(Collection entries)
----------------------------------------
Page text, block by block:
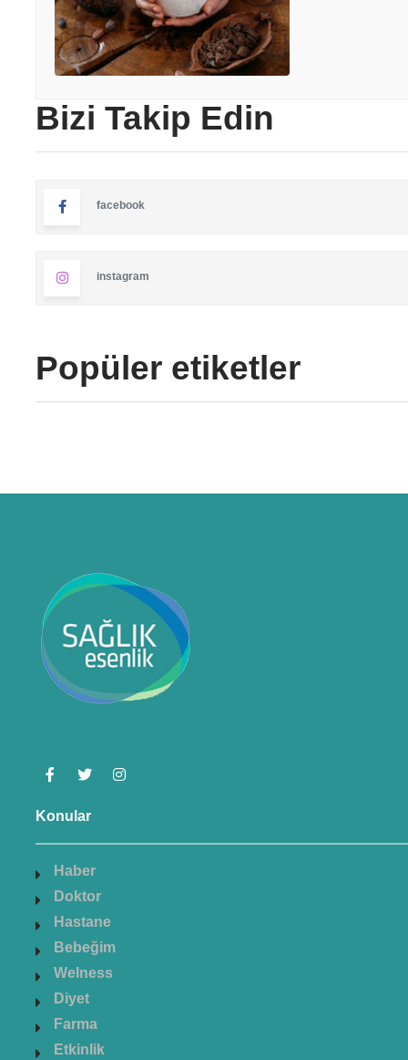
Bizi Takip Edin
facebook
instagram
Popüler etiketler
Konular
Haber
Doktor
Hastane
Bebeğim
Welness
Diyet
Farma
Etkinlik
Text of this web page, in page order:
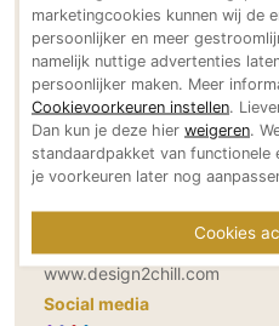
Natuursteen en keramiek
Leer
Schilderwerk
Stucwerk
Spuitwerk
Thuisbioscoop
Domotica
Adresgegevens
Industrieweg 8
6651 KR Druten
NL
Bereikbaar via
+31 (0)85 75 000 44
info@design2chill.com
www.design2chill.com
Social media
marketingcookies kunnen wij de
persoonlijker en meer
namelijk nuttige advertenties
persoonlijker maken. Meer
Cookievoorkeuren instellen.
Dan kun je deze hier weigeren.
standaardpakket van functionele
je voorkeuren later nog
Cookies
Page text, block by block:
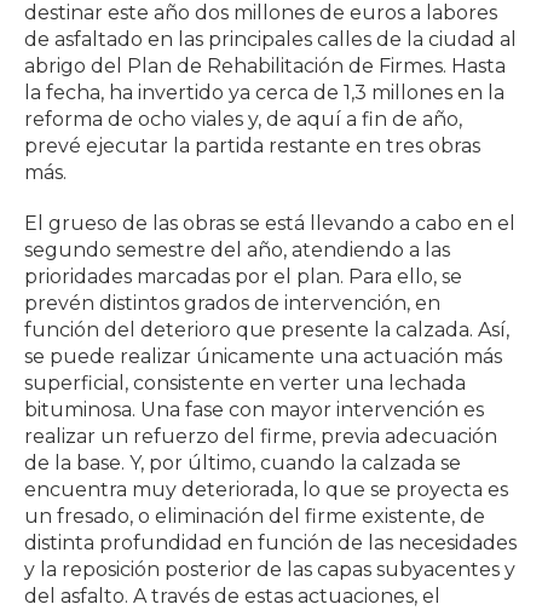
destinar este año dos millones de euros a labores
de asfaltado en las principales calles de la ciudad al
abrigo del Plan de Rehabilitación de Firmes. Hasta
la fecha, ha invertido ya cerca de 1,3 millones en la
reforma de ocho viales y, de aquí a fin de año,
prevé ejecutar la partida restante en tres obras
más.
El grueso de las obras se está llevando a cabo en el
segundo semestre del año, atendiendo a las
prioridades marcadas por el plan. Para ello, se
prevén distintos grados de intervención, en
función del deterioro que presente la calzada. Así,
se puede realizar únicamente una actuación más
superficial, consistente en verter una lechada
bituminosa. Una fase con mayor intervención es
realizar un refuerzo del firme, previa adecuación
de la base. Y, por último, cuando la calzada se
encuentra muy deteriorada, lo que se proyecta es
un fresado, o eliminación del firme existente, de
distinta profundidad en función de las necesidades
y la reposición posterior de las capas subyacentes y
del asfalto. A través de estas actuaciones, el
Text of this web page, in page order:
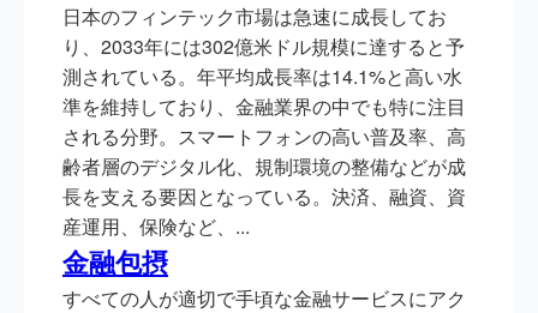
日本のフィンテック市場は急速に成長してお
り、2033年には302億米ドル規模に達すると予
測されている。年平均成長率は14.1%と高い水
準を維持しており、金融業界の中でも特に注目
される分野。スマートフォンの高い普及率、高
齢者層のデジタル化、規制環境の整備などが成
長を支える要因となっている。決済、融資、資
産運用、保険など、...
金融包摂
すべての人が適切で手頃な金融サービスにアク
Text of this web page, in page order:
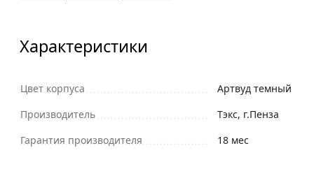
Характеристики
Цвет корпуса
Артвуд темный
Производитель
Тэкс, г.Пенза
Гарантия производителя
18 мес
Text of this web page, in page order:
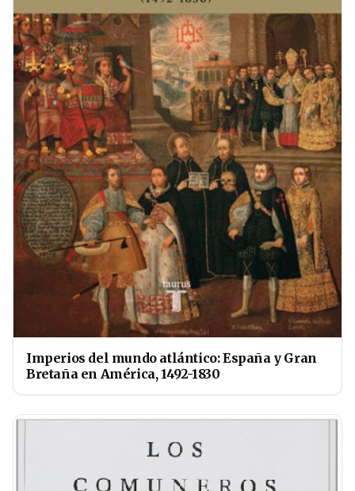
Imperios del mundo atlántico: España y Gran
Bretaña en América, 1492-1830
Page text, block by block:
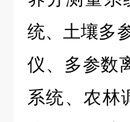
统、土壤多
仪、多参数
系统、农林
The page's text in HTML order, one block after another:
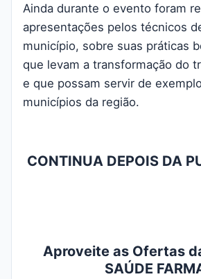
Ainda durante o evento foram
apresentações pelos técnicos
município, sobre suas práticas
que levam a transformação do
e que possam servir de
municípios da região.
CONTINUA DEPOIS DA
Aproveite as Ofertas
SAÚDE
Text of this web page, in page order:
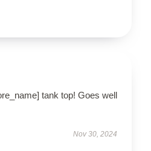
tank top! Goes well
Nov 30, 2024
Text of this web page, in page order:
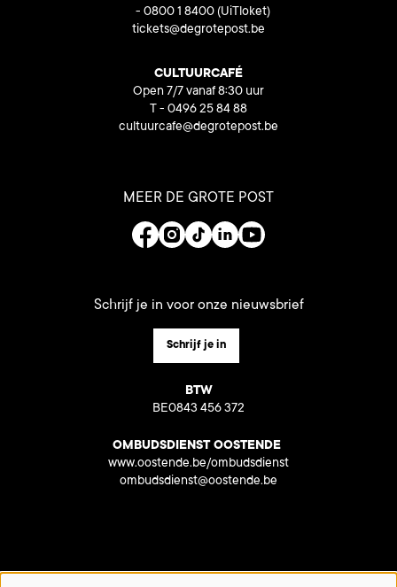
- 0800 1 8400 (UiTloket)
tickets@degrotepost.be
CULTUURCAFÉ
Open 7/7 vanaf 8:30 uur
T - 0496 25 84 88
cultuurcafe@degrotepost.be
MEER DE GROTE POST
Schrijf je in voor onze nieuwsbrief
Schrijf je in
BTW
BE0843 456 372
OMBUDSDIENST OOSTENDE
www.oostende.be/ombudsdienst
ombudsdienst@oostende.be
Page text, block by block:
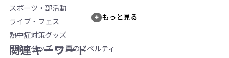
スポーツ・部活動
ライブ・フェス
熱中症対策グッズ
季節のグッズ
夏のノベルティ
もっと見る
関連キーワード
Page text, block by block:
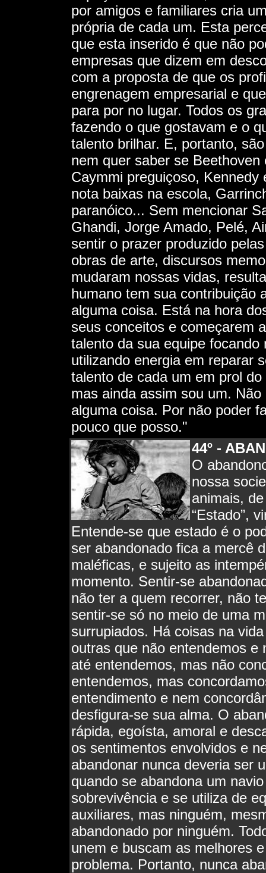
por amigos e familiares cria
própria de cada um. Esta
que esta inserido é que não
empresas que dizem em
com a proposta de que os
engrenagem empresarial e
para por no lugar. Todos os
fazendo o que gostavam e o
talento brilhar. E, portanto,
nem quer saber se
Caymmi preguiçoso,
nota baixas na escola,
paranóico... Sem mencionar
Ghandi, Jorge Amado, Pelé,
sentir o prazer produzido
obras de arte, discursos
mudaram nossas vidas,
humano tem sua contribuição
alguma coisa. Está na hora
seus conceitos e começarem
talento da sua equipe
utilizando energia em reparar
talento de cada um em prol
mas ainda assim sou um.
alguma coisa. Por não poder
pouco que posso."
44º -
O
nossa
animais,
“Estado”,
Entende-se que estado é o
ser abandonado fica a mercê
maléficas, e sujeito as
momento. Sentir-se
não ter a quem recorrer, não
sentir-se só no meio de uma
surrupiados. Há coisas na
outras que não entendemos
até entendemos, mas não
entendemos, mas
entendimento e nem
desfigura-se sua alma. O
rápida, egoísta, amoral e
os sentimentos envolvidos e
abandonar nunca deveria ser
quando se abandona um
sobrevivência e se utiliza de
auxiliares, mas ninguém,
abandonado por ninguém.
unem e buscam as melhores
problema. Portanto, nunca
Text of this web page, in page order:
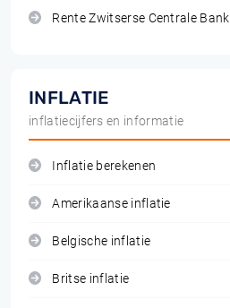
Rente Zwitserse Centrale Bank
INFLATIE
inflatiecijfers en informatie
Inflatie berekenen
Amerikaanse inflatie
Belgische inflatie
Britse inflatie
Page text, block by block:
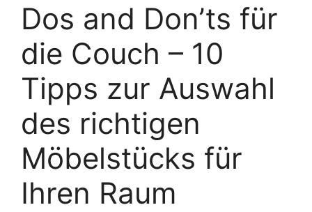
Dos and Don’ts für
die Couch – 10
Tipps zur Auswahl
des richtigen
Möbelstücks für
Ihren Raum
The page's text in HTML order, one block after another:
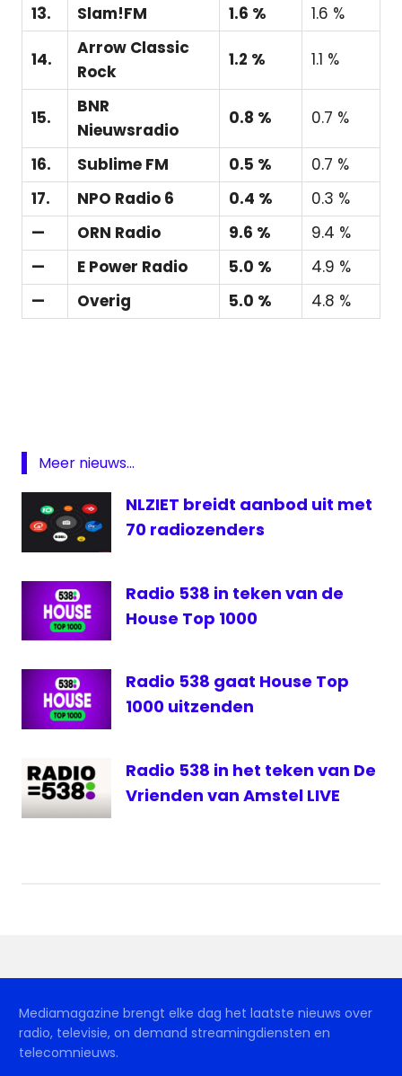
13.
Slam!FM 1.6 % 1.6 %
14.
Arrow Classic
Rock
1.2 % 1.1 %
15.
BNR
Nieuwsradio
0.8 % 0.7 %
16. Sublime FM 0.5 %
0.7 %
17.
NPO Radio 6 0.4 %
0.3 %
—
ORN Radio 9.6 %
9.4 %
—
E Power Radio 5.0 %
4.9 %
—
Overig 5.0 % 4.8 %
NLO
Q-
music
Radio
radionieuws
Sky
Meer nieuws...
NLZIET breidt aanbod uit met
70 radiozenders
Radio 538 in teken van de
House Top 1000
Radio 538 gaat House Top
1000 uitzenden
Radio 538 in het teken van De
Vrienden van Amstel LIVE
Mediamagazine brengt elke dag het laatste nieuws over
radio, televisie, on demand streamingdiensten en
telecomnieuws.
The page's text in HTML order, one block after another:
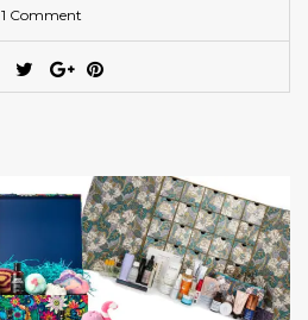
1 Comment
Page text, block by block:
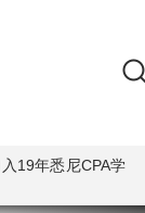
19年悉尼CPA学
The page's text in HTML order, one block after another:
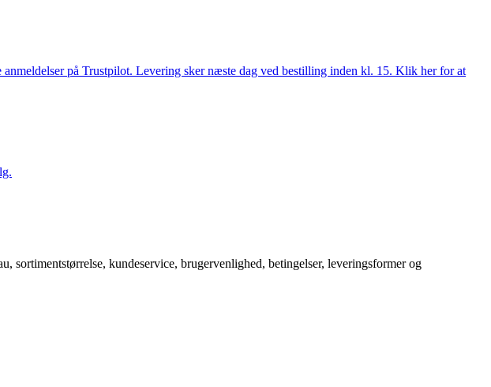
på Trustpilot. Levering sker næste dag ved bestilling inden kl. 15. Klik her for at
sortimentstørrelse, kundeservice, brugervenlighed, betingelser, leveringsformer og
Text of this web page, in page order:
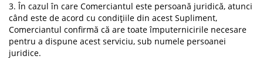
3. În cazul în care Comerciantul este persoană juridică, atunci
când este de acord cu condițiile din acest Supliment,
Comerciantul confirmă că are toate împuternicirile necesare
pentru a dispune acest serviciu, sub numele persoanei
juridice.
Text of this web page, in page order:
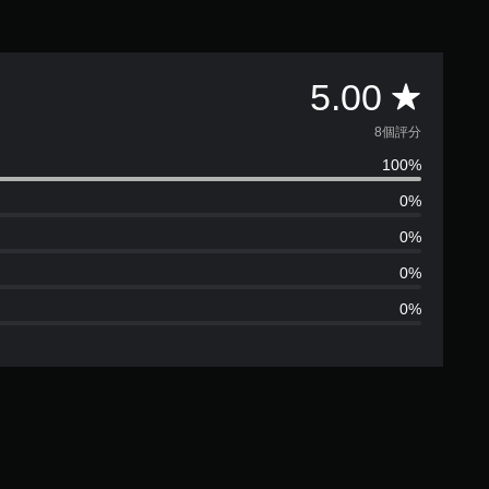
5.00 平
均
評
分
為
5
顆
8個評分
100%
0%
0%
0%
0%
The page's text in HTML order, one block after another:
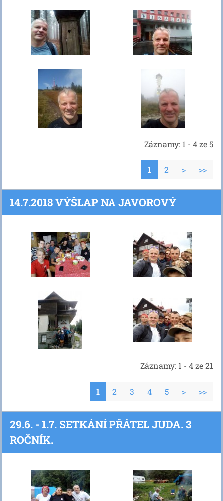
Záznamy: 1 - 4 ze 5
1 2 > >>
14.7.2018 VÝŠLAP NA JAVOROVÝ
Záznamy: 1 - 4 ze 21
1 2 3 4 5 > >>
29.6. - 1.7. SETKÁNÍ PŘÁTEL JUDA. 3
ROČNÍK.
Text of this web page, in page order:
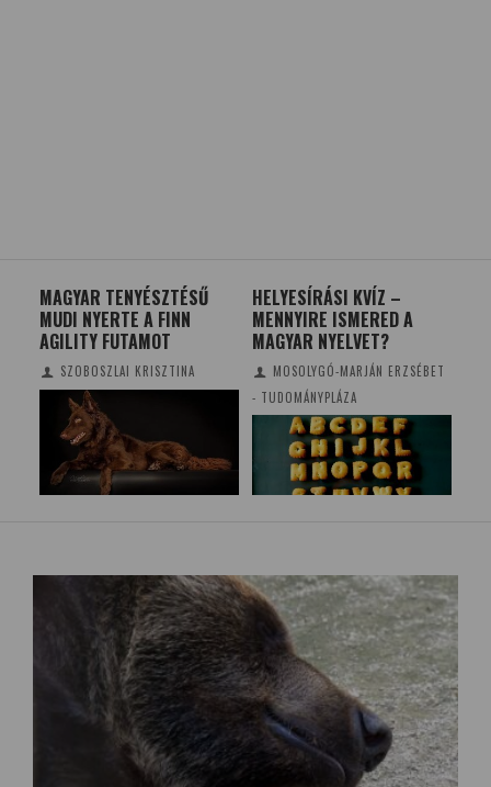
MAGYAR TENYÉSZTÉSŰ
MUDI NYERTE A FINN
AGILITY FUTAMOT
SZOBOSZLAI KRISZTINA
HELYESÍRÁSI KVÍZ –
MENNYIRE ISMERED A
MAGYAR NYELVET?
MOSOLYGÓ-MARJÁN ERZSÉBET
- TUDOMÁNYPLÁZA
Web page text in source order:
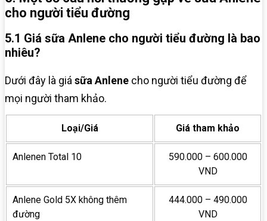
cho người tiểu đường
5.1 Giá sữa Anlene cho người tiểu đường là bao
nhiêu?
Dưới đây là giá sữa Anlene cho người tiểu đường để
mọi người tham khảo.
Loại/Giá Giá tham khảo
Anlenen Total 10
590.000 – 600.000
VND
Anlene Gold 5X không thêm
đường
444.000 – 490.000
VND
----------------------------------------
TASK: Using the entries above, return each line that includes the word "entendemos".

TASK OUTPUT:
outras que não entendemos
até entendemos, mas não
entendemos, mas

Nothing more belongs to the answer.